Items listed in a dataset
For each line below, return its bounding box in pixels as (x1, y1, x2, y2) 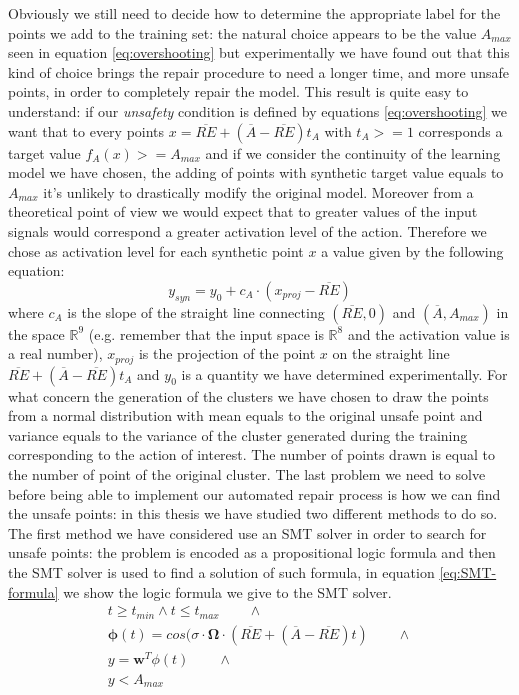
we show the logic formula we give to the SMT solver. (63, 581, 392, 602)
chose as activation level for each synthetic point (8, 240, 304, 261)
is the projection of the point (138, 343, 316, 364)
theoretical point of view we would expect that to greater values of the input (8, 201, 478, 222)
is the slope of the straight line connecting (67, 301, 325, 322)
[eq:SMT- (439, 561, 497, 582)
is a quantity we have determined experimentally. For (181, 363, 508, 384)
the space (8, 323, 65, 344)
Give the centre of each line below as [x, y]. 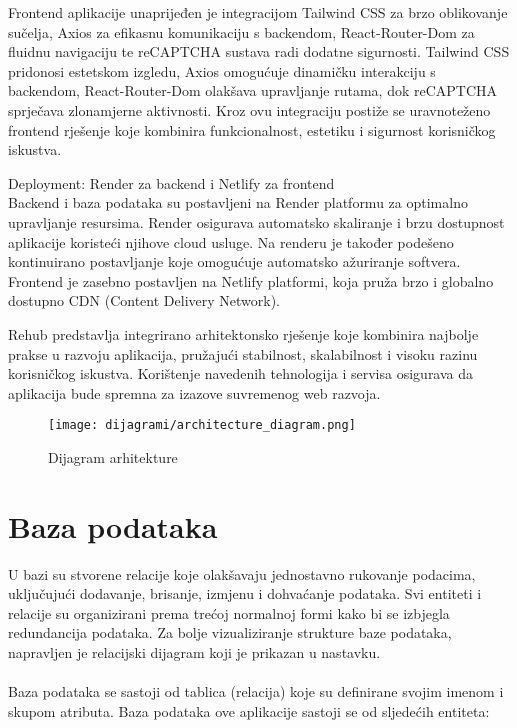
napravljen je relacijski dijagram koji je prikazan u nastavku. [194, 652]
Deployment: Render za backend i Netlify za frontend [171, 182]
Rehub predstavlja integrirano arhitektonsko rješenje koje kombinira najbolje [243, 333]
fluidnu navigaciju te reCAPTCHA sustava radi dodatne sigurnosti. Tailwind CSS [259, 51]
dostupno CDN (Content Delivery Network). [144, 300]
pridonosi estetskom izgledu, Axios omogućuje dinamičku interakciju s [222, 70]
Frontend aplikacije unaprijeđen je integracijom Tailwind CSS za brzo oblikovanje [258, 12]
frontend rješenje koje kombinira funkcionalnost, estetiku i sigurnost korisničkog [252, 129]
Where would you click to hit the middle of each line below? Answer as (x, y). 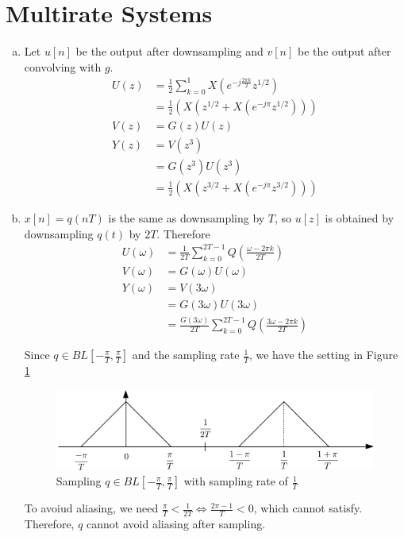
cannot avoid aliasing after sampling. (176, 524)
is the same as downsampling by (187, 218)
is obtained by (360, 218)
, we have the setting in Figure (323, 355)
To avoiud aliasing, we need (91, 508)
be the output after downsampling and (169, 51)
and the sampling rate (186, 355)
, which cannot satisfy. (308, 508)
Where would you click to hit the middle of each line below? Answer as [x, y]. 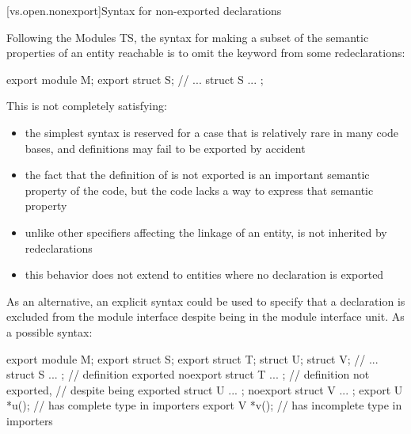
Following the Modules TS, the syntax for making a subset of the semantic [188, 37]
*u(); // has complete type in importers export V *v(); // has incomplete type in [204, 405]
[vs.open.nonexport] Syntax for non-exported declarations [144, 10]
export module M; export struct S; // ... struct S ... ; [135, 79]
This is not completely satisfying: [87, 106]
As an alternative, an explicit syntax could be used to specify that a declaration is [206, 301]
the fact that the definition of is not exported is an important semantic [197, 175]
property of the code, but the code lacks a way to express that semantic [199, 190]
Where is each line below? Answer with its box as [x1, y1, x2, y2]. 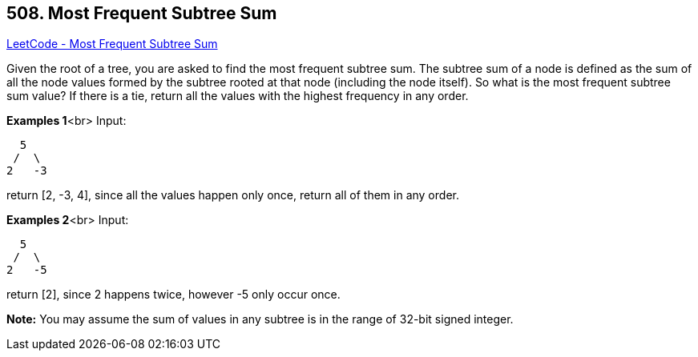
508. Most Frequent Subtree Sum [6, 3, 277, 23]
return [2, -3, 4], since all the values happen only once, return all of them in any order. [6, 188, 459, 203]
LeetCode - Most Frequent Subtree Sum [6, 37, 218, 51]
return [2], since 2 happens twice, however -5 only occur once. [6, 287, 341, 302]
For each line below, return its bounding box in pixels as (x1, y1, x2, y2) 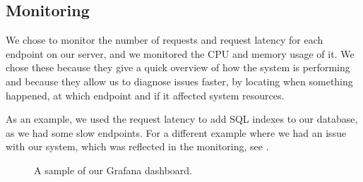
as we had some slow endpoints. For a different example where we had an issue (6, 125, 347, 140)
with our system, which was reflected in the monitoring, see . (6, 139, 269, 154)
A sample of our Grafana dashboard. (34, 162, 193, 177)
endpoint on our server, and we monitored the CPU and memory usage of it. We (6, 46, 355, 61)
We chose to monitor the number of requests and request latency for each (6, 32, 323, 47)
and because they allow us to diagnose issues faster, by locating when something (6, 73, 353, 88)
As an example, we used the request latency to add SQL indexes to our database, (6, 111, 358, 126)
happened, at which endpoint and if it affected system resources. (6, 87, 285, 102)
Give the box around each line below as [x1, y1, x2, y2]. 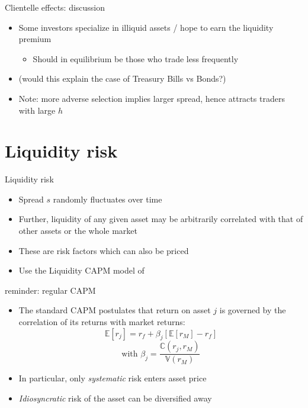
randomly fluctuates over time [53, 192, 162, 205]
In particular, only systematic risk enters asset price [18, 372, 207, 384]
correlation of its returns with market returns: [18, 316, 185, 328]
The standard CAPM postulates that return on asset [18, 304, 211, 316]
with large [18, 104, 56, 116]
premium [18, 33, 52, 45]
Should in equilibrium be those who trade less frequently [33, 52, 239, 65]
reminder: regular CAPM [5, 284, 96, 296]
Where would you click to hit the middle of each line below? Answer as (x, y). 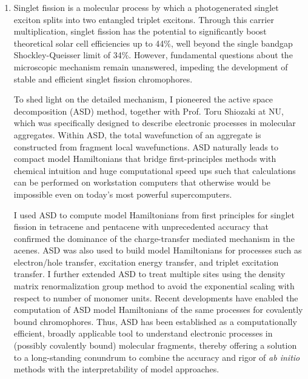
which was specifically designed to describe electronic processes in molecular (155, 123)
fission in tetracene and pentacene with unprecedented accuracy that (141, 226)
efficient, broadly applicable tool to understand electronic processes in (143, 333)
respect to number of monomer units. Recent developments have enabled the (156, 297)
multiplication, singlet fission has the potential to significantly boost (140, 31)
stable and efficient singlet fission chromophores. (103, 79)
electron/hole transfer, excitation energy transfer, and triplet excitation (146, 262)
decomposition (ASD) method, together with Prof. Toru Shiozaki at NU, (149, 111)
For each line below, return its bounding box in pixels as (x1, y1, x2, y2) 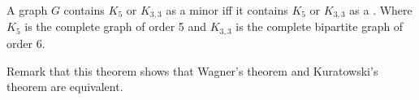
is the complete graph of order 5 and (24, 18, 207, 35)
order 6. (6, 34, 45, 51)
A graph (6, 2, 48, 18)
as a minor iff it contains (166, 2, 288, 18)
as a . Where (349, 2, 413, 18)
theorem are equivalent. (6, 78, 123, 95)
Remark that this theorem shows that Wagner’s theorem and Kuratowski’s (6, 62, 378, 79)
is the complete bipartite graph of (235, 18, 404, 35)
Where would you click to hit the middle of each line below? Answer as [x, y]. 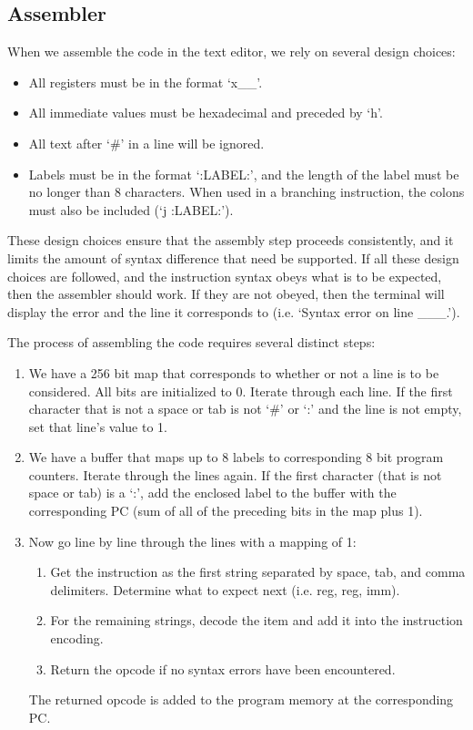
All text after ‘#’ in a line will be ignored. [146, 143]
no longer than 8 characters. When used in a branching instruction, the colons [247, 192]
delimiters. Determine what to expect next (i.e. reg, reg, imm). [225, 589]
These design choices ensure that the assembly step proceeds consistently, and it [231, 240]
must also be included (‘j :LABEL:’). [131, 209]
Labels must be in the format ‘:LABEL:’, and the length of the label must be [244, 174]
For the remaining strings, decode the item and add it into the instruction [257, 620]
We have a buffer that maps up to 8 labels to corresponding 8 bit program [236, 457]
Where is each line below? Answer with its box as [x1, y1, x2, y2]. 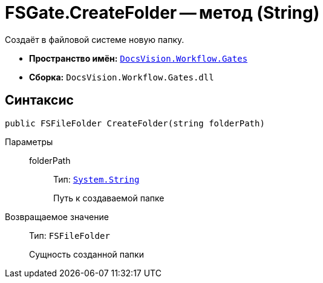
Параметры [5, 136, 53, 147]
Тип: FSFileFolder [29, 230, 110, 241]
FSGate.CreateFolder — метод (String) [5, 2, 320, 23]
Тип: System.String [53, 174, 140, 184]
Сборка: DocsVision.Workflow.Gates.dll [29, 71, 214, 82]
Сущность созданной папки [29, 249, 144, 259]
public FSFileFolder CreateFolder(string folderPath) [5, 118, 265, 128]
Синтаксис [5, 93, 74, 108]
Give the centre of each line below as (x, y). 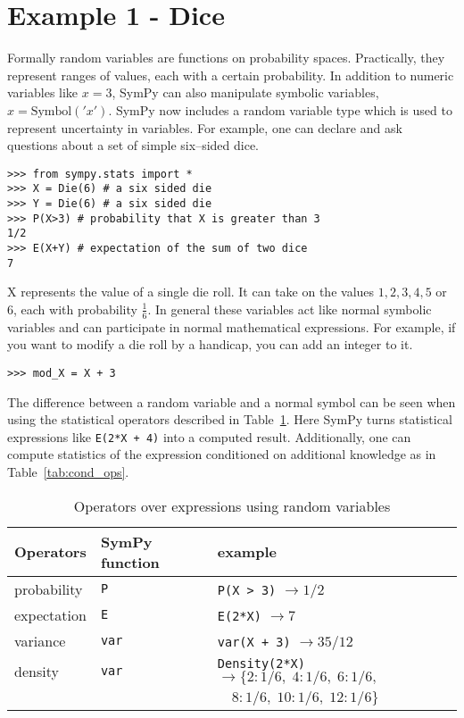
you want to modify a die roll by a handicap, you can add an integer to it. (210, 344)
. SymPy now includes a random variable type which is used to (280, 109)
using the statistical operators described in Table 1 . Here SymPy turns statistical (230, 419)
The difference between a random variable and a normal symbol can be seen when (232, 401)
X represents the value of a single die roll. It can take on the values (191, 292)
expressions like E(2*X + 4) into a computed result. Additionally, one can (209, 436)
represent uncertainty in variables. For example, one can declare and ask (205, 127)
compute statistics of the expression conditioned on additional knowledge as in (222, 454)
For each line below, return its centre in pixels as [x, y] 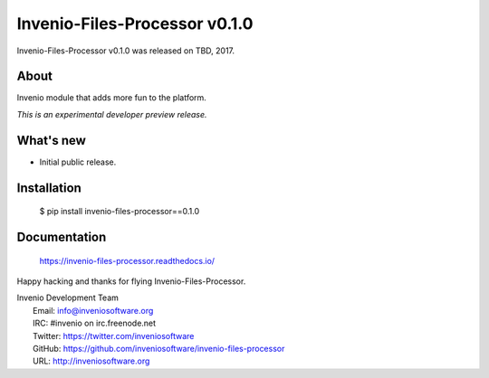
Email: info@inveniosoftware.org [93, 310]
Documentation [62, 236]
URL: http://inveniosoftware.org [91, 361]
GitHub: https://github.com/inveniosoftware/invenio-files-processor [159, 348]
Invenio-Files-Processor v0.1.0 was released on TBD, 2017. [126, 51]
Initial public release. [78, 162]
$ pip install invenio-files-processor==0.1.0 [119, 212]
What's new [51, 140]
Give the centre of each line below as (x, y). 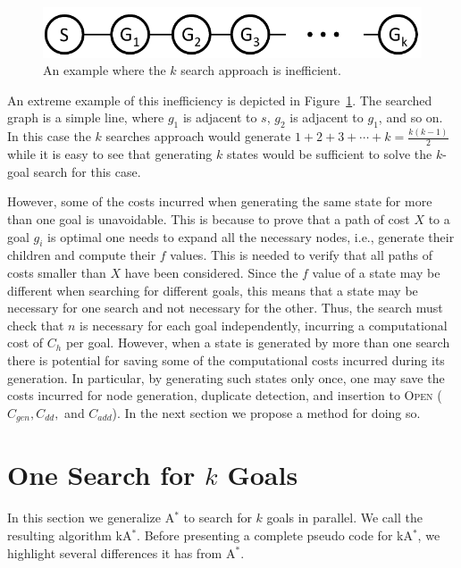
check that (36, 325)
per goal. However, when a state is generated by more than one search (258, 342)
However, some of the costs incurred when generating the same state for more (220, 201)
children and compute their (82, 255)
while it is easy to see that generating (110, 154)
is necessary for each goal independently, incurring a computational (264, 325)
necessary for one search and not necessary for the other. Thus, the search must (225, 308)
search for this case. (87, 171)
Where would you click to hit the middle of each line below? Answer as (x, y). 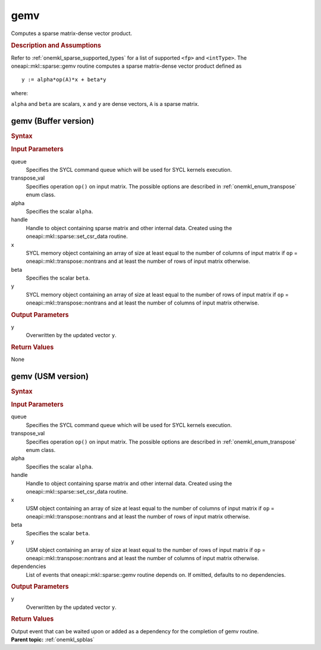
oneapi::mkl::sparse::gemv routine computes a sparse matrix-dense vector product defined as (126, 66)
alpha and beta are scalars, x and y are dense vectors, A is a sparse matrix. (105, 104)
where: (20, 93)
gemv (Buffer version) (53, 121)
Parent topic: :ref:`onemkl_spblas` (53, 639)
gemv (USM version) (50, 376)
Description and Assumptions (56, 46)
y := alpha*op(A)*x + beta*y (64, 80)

WHAT YOU NEED TO DO
Within the data above, how many lines contain the word "rješenje"? Write only the number.

PROBLEM SOLUTION
2